Ninth Circuit Clarifies Standing of Medical Providers in ERISA Lawsuits
The Ninth Circuit Court of Appeals in S. Coast Specialty Surgery Ctr. v. Blue Cross of Cal., __ F. 4th __, 2024 WL 105317 (9th Cir. Jan. 10, 2024) (Before Circuit Judges Graber, Mendoza, Jr., and Desai), recently clarified a longtime standing issue in the law that a healthcare provider may sue an insurance company under ERISA to recover from the insurance company benefits that otherwise might otherwise be recoverable only by the patient. South Coast Specialty Surgery Center, Inc. (“South Coast”) brought an ERISA action against Blue Cross of California dba Anthem Blue Cross (“Blue Cross”) to recover benefits on behalf of patients who had been treated by South Coast and who had assigned their benefits to South Coast. The district court dismissed South Coast’s lawsuit on the basis that South Coast lacked authority to bring an ERISA action, as South Coast was neither a beneficiary nor a plan participant. The district court construed this assignment as giving South Coast the right to receive direct payment from Blue Cross but not the right to sue for nonpayment of benefits.

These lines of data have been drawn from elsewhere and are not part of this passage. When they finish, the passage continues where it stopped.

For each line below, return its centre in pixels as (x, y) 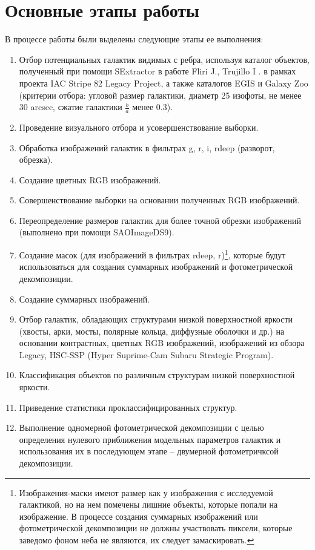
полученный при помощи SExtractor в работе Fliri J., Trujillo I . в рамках (157, 71)
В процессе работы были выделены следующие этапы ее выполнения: (134, 39)
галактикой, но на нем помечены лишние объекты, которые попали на (148, 504)
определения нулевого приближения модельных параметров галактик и (150, 439)
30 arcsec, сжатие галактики (71, 107)
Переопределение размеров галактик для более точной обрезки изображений (160, 220)
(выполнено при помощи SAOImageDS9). (97, 232)
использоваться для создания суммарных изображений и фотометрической (156, 267)
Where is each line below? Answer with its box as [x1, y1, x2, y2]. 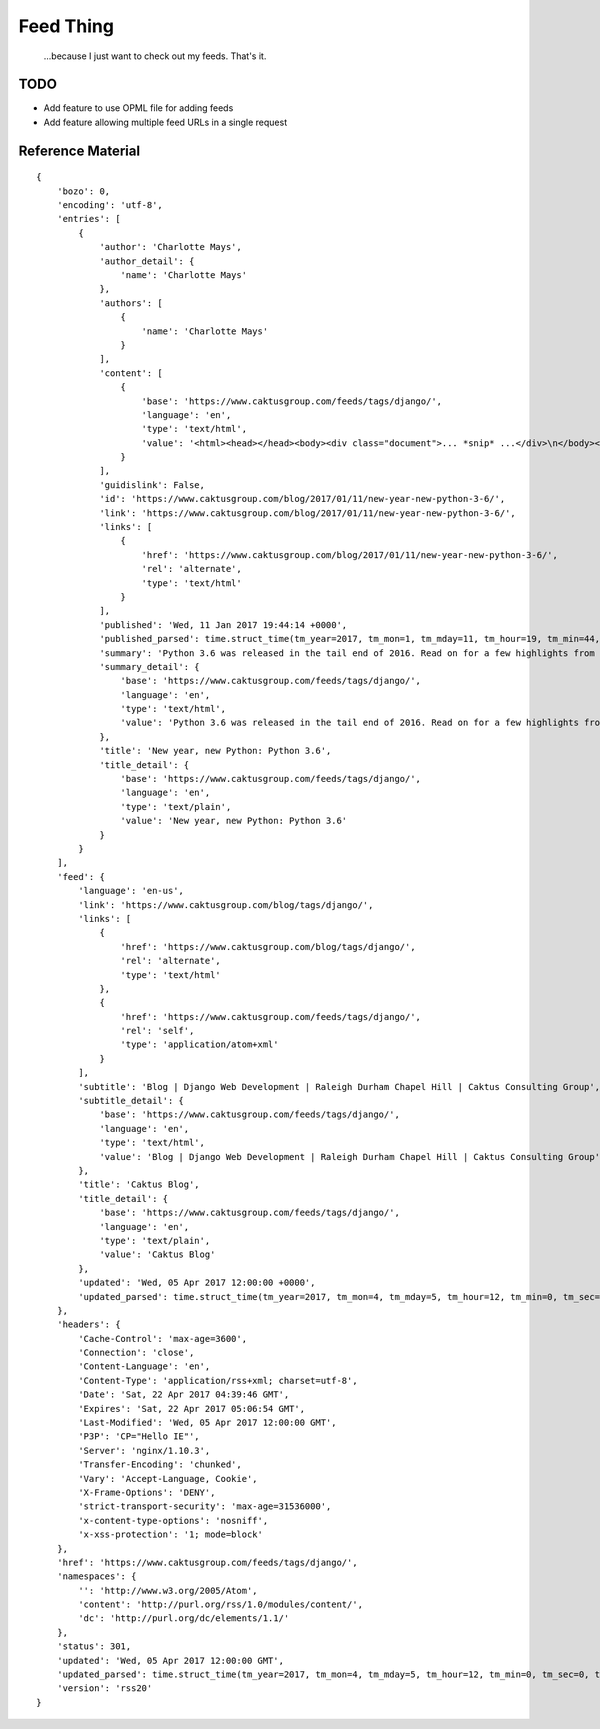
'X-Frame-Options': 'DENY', [78, 1486, 216, 1498]
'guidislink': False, [99, 479, 205, 490]
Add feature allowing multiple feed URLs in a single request [43, 116, 288, 128]
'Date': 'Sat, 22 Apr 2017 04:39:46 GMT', [78, 1389, 290, 1400]
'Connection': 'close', [78, 1347, 195, 1359]
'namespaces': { [56, 1571, 137, 1582]
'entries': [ [56, 213, 121, 225]
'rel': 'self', [120, 1025, 195, 1037]
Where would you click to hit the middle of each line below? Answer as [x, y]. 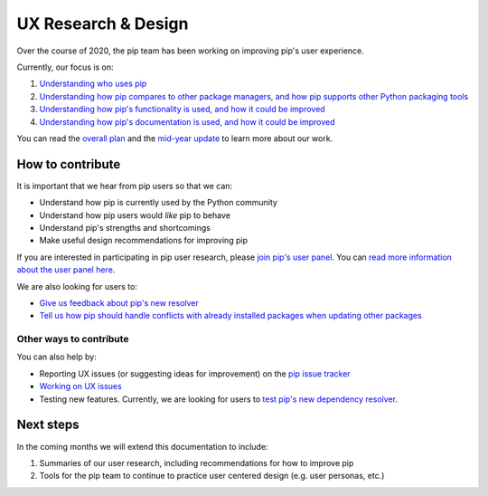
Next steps [48, 425]
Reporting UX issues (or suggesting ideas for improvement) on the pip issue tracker [195, 373]
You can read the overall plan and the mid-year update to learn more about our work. [175, 138]
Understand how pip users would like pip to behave [135, 215]
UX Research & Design [103, 24]
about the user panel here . [66, 270]
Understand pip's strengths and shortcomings [125, 227]
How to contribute [69, 164]
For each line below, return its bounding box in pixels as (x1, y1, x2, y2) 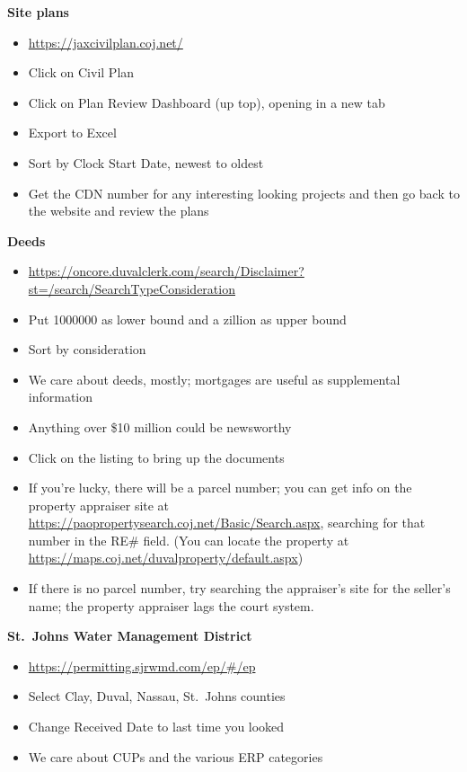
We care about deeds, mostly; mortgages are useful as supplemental (28, 369, 401, 388)
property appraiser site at (28, 495, 170, 514)
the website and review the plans (28, 201, 209, 220)
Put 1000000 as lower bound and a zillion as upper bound (28, 309, 347, 328)
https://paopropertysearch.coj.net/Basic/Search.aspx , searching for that (28, 513, 426, 532)
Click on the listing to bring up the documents (28, 448, 285, 466)
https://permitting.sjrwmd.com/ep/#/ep (28, 656, 256, 675)
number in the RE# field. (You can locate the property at (28, 530, 349, 549)
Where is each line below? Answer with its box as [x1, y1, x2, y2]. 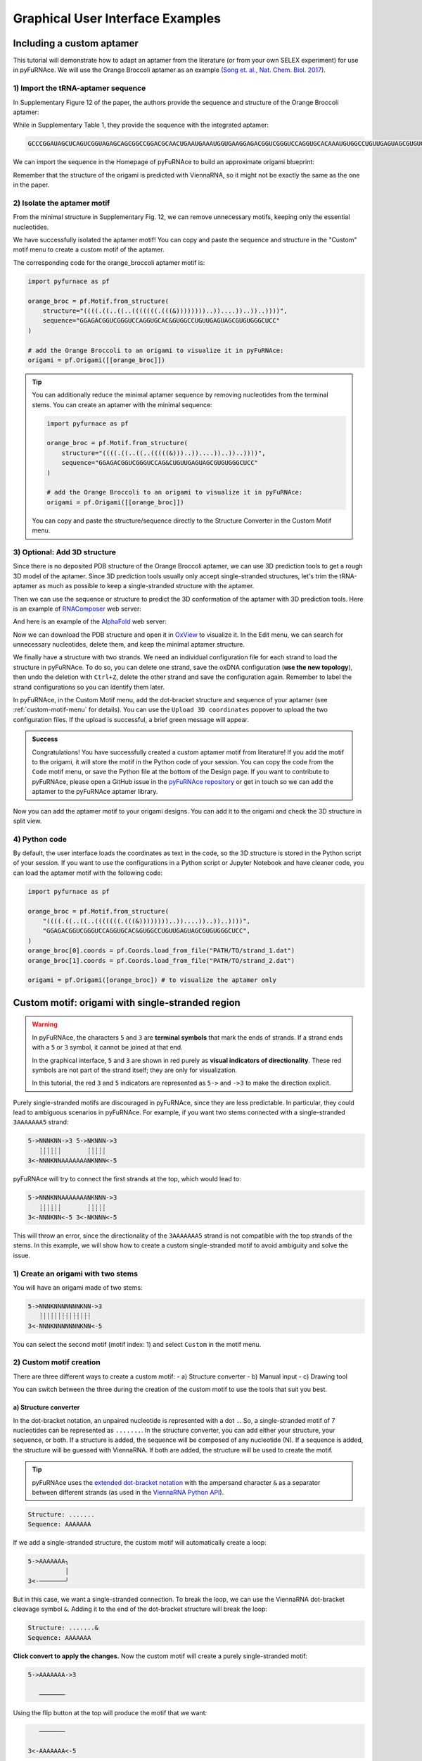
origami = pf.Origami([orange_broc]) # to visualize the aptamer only [27, 976, 277, 984]
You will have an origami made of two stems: [13, 1283, 143, 1292]
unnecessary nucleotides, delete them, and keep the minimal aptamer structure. [13, 640, 245, 649]
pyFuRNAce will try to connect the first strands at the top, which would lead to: [13, 1175, 242, 1183]
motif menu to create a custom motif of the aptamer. [13, 245, 165, 254]
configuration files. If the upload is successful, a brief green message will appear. [13, 715, 249, 723]
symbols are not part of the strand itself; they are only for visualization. [32, 1066, 238, 1074]
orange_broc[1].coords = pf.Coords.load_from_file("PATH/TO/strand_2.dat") [27, 957, 295, 964]
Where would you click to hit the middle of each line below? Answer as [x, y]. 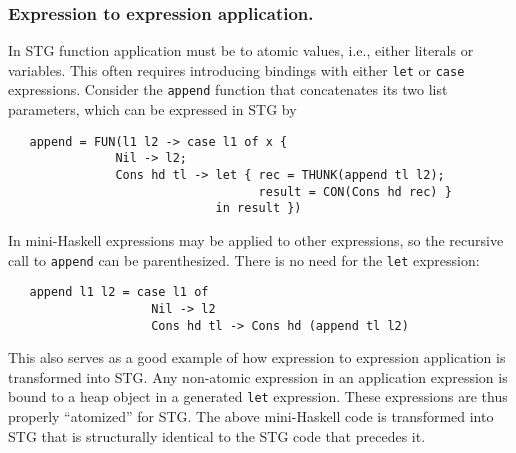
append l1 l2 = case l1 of [119, 292]
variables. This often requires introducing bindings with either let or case [236, 69]
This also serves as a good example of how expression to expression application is [257, 357]
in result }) [258, 208]
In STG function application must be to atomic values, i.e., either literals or [241, 50]
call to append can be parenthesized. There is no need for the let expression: [244, 259]
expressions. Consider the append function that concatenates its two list [228, 89]
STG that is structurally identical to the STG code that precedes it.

South Coast appealed the dismissal of its suit and argued to the Ninth Circuit that because each of its patients, who were beneficiaries, had signed an Assignment of Benefits agreeing to allow South Coast to receive benefits from Blue Cross, the patients had effectively assigned their right to sue under ERISA to South Coast. The Ninth Circuit had little trouble holding that South Coast’s patients had validly assigned their right to benefits to South Coast, and that such an assignment included the right to sue for nonpayment of benefits.
The Ninth Circuit’s reasoning was based partly on ERISA’s stated purpose of effectuating “a careful balancing of the need for prompt and fair claims settlement procedures against the public interest in encouraging the formation of employee benefit plans.” Concluding that South Coast had no authority to sue despite its patients having assigned it their rights to receive benefits would leave South Coast with no legal recourse after essentially “fronting” the costs of its patients’ care. The court noted that not allowing South Coast to sue “stymies Congress’s purpose in enacting ERISA.” The court concluded that: “[c]onstruing an assignment of benefits as including the right to sue for non-payment thus increases patient access to healthcare and transfers any responsibility of litigating unpaid claims to the provider-an entity that is much better positioned to pursue those claims in the first place.” A nice place to end the decision and begin the year. Therefore, so long as an ERISA beneficiary has validly assigned his right to receive benefits, the provider to which he assigned that right also has the right to bring an ERISA action against the insurer for nonpayment of benefits.